| WHAT IS BEING ASKED |
Using the listing below, output only the lines from the one that contains "summary the question, What" through the one that contains "основании результатов как", inclusive, exactly as given and without images.
+===+
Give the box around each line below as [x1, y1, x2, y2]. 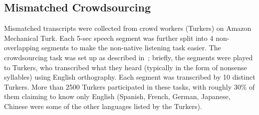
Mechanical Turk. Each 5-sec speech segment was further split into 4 [4, 32, 214, 43]
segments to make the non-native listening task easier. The [41, 42, 221, 53]
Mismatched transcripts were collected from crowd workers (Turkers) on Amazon [4, 23, 252, 33]
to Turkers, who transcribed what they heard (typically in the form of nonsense [4, 62, 247, 72]
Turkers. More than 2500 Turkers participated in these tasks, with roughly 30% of [4, 81, 255, 92]
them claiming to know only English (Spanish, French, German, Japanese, [4, 91, 231, 102]
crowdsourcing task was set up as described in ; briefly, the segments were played [4, 52, 253, 62]
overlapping [4, 42, 39, 53]
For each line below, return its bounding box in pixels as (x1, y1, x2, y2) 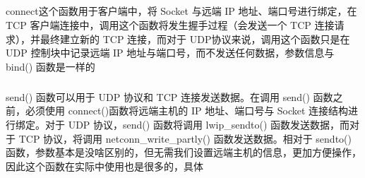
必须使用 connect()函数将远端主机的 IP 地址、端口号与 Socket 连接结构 (25, 103, 349, 118)
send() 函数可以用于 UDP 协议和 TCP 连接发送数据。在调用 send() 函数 (6, 89, 333, 104)
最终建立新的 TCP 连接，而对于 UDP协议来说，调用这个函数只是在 (40, 31, 350, 46)
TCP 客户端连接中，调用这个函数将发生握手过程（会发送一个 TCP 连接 (6, 17, 335, 32)
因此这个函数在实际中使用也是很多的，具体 (6, 158, 203, 173)
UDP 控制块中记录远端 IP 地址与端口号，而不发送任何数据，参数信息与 (6, 45, 335, 60)
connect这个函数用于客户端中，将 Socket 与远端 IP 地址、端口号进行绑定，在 (6, 4, 357, 18)
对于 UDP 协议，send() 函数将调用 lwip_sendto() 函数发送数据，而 (44, 117, 350, 131)
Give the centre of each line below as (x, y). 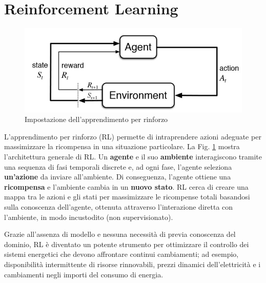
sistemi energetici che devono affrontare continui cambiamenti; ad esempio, (121, 254)
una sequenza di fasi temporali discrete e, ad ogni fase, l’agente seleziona (118, 166)
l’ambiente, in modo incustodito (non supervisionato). (89, 217)
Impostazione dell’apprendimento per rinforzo (96, 119)
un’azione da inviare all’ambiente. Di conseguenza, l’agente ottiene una (118, 177)
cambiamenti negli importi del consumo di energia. (84, 274)
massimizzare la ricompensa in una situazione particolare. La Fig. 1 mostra (122, 146)
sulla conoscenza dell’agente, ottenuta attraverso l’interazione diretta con (119, 207)
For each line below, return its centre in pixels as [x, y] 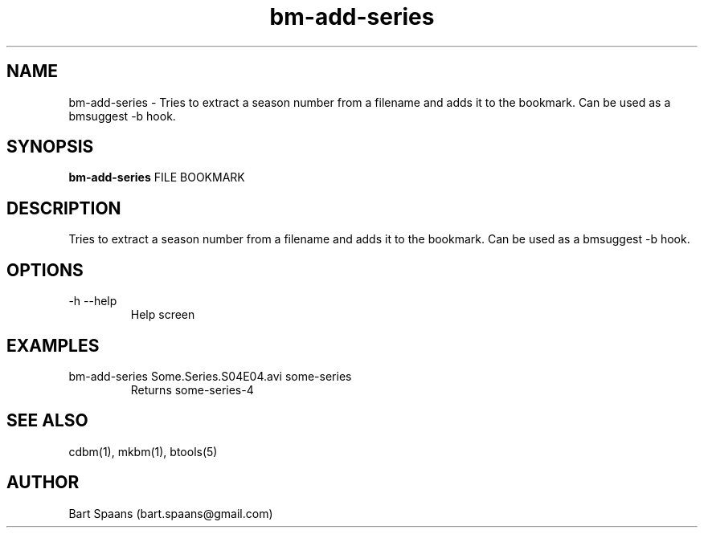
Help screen [163, 315]
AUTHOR [43, 483]
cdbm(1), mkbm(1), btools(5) [143, 451]
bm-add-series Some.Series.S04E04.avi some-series [210, 376]
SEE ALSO [47, 421]
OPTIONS [45, 270]
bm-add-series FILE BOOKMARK [157, 177]
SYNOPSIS [50, 147]
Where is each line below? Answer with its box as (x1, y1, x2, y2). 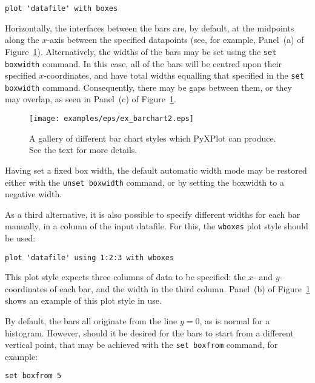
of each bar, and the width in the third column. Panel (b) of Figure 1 (50, 282, 310, 295)
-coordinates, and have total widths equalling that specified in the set (44, 69, 304, 82)
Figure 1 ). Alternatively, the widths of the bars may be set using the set (5, 45, 277, 57)
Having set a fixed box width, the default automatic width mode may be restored (5, 163, 307, 176)
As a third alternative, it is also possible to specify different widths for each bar (5, 208, 300, 220)
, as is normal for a (199, 315, 270, 327)
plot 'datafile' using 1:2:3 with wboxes (5, 253, 174, 262)
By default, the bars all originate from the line (5, 315, 177, 327)
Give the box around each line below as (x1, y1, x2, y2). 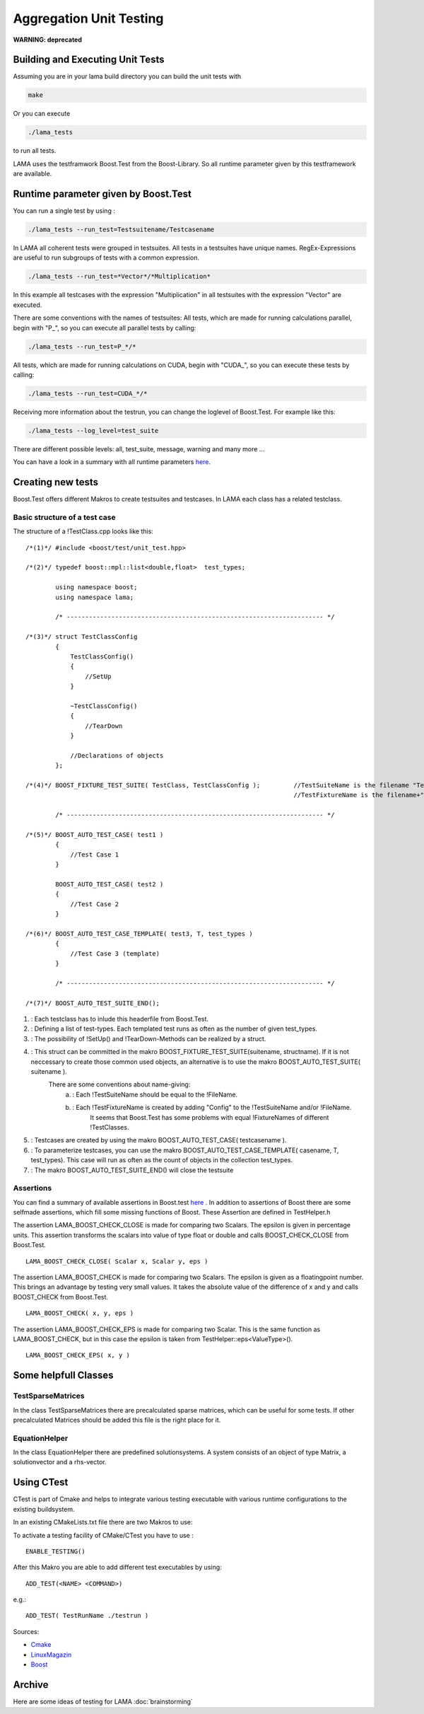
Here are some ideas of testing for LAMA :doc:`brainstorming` (13, 1697, 194, 1706)
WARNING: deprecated (13, 35, 83, 44)
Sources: (13, 1627, 40, 1635)
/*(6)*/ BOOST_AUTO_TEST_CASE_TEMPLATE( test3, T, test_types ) (25, 930, 254, 937)
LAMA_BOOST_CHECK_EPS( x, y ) (25, 1351, 131, 1360)
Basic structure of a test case (13, 512, 116, 522)
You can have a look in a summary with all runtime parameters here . (13, 458, 211, 466)
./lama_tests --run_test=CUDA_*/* (28, 389, 148, 398)
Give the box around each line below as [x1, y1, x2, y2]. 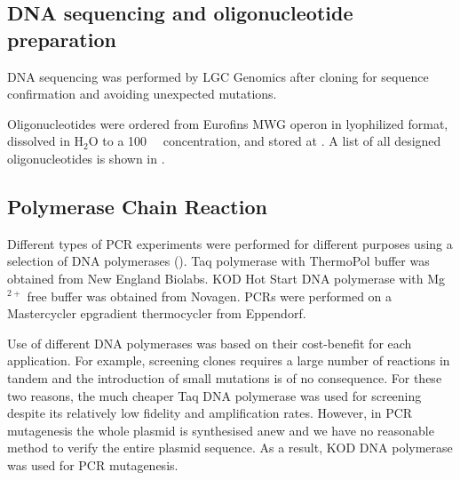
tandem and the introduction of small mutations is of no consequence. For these [7, 368, 442, 387]
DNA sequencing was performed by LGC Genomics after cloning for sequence [7, 67, 429, 85]
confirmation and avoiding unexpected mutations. [7, 84, 277, 103]
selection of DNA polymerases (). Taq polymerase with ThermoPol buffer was [7, 252, 430, 270]
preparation [7, 25, 116, 52]
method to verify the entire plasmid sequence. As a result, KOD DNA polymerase [7, 438, 453, 457]
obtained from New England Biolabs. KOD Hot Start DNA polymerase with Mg [7, 268, 446, 287]
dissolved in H [7, 132, 84, 150]
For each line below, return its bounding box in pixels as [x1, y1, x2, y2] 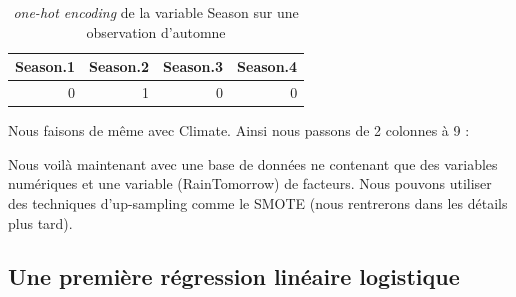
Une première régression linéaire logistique [8, 261, 460, 292]
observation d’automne [86, 21, 226, 42]
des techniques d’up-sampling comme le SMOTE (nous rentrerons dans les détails [8, 192, 508, 213]
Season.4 [237, 56, 298, 77]
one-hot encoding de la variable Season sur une [13, 2, 299, 22]
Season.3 [163, 56, 224, 77]
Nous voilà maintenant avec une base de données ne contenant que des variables [8, 153, 498, 174]
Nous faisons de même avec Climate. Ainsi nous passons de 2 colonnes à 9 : [8, 120, 470, 141]
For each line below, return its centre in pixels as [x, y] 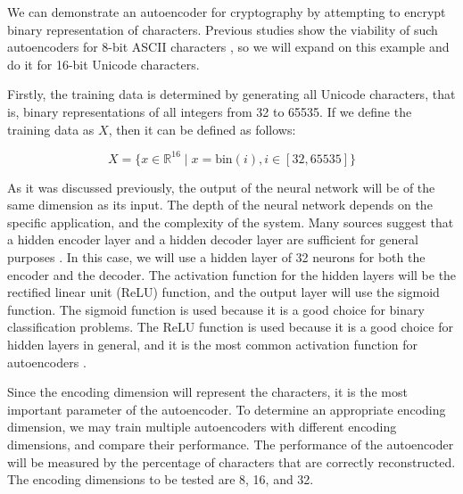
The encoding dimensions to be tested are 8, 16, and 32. [161, 479]
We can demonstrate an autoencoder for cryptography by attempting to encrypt [227, 12]
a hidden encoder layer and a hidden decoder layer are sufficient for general [213, 239]
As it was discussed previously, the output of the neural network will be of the [221, 187]
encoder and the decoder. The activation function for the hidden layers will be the [232, 274]
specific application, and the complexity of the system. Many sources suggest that [231, 222]
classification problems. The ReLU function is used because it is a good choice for [230, 327]
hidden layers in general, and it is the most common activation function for [213, 344]
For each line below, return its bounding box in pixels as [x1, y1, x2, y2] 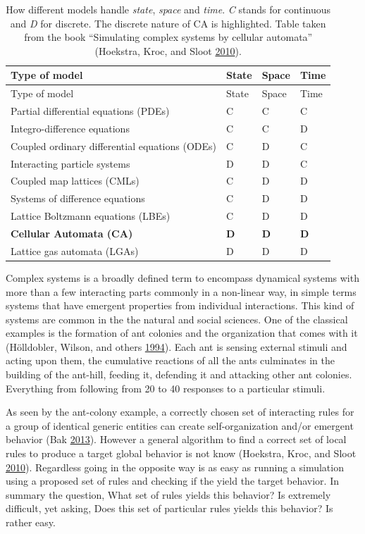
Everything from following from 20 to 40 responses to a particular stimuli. [6, 380, 326, 395]
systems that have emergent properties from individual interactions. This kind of [6, 298, 354, 313]
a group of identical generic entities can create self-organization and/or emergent [6, 418, 354, 433]
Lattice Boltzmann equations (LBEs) [11, 209, 171, 223]
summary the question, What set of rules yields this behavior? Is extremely [6, 487, 331, 502]
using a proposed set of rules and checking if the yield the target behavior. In [6, 473, 339, 488]
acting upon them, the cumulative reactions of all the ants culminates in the [6, 353, 335, 368]
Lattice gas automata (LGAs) [11, 243, 139, 258]
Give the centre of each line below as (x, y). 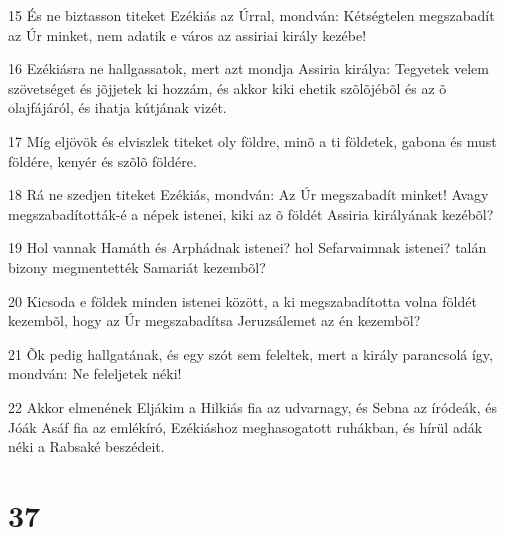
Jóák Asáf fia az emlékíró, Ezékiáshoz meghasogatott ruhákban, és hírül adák (245, 426)
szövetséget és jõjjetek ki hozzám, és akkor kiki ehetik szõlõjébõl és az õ (227, 87)
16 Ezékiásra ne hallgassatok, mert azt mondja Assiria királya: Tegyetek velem (248, 68)
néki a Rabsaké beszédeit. (86, 446)
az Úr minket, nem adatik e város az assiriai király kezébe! (187, 34)
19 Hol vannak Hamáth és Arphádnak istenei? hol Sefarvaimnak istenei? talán (247, 247)
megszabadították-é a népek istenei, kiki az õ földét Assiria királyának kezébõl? (251, 213)
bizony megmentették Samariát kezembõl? (137, 266)
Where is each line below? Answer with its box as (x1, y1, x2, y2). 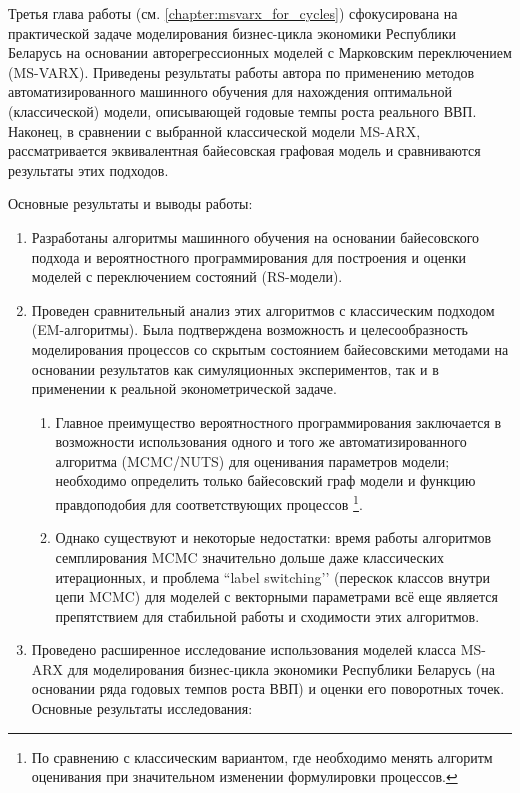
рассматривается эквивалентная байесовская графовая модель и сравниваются (8, 140, 481, 161)
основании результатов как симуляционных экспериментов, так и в (31, 358, 439, 379)
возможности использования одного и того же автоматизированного (55, 431, 467, 452)
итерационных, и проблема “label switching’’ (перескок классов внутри (55, 566, 491, 587)
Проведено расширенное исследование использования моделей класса (31, 639, 456, 660)
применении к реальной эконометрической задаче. (31, 378, 337, 399)
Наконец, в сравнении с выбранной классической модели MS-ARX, (8, 120, 421, 141)
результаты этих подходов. (8, 159, 169, 180)
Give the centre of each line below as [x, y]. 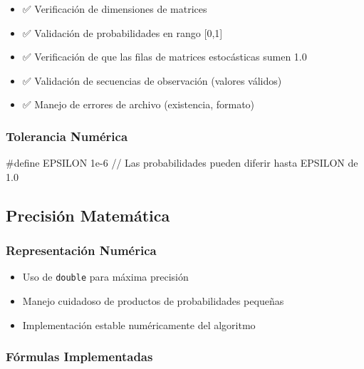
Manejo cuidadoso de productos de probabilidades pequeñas [153, 301]
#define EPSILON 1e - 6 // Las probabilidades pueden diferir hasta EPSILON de [182, 163]
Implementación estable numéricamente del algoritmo [139, 324]
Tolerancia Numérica [67, 136]
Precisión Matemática [88, 215]
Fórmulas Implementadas [79, 357]
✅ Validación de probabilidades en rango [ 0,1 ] [123, 32]
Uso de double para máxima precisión [105, 277]
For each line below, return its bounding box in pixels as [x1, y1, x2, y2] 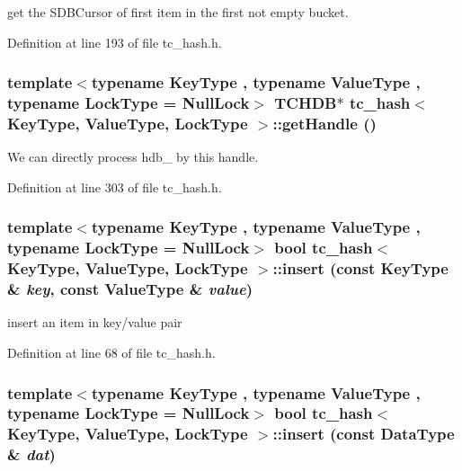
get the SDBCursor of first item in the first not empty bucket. [7, 3, 349, 21]
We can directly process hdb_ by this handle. [7, 147, 259, 166]
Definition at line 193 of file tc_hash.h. [7, 32, 222, 51]
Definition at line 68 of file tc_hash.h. [7, 343, 216, 362]
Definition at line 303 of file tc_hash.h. [7, 177, 222, 196]
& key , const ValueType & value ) [7, 278, 253, 300]
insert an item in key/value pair [7, 313, 182, 332]
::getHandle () [272, 111, 377, 134]
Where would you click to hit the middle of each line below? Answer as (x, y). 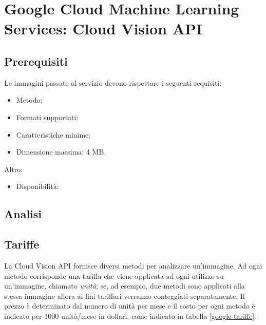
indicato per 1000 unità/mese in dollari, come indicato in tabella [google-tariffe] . (130, 316)
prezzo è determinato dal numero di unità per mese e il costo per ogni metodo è (130, 306)
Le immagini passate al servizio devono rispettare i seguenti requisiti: (113, 82)
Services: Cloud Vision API (103, 28)
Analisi (23, 214)
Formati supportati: (47, 117)
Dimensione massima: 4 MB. (61, 152)
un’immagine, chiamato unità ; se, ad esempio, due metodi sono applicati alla (125, 286)
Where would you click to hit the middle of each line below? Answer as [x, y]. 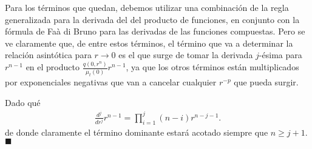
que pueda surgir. [266, 82]
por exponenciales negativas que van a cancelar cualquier [111, 82]
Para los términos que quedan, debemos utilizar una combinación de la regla [147, 7]
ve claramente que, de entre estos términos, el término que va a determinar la [149, 43]
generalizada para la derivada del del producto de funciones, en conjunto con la [152, 19]
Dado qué [23, 103]
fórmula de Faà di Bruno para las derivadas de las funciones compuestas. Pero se [155, 31]
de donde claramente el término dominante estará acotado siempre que [137, 132]
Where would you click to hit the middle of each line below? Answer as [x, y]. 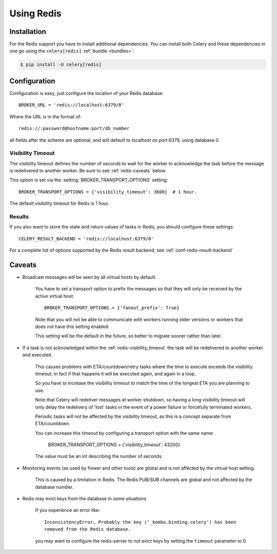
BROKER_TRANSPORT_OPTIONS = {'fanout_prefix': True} [112, 308]
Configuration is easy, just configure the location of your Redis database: [86, 93]
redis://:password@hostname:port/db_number [74, 129]
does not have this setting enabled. [72, 327]
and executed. [37, 355]
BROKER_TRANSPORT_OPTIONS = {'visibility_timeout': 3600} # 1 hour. [108, 192]
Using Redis [35, 13]
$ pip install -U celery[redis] [61, 65]
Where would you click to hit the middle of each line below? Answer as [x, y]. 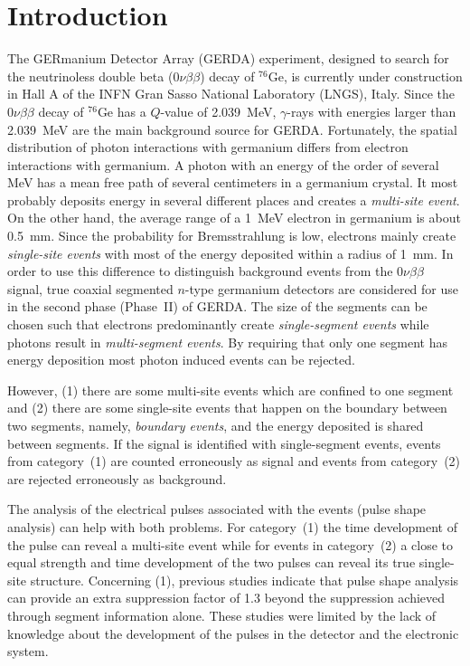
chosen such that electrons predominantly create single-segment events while [218, 324]
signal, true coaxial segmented [90, 288]
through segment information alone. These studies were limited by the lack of [222, 615]
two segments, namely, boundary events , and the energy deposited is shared [216, 425]
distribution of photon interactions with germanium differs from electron [208, 147]
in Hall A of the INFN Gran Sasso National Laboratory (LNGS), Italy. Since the [231, 94]
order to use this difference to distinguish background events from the [200, 271]
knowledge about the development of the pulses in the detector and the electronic [233, 633]
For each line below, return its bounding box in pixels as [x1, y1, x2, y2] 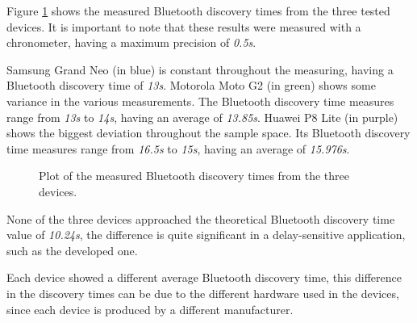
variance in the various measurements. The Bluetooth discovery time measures [6, 92, 394, 109]
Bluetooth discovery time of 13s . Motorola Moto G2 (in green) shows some [6, 77, 376, 94]
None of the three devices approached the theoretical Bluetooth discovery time [6, 210, 395, 227]
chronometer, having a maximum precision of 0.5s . [6, 34, 256, 51]
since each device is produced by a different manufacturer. [6, 300, 294, 317]
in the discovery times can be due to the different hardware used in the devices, [6, 284, 399, 301]
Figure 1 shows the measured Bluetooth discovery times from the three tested [6, 2, 390, 19]
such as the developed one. [6, 241, 138, 258]
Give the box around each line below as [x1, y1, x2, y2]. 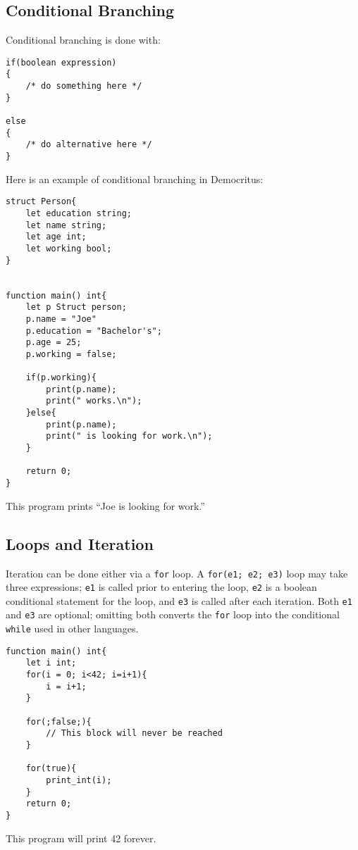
+===+
| TASK ANSWER |
summary the question, What set of rules yields this behavior? Is extremely [6, 487, 331, 502]
using a proposed set of rules and checking if the yield the target behavior. In [6, 473, 339, 488]
acting upon them, the cumulative reactions of all the ants culminates in the [6, 353, 335, 368]
Lattice gas automata (LGAs) [11, 243, 139, 258]
Give the centre of each line below as (x, y). 
Jóák Asáf fia az emlékíró, Ezékiáshoz meghasogatott ruhákban, és hírül adák (245, 426)
szövetséget és jõjjetek ki hozzám, és akkor kiki ehetik szõlõjébõl és az õ (227, 87)
16 Ezékiásra ne hallgassatok, mert azt mondja Assiria királya: Tegyetek velem (248, 68)
néki a Rabsaké beszédeit. (86, 446)
az Úr minket, nem adatik e város az assiriai király kezébe! (187, 34)
19 Hol vannak Hamáth és Arphádnak istenei? hol Sefarvaimnak istenei? talán (247, 247)
megszabadították-é a népek istenei, kiki az õ földét Assiria királyának kezébõl? (251, 213)
bizony megmentették Samariát kezembõl? (137, 266)
Where is each line below? Answer with its box as (x1, y1, x2, y2). 
рассматривается эквивалентная байесовская графовая модель и сравниваются (8, 140, 481, 161)
основании результатов как симуляционных экспериментов, так и в (31, 358, 439, 379)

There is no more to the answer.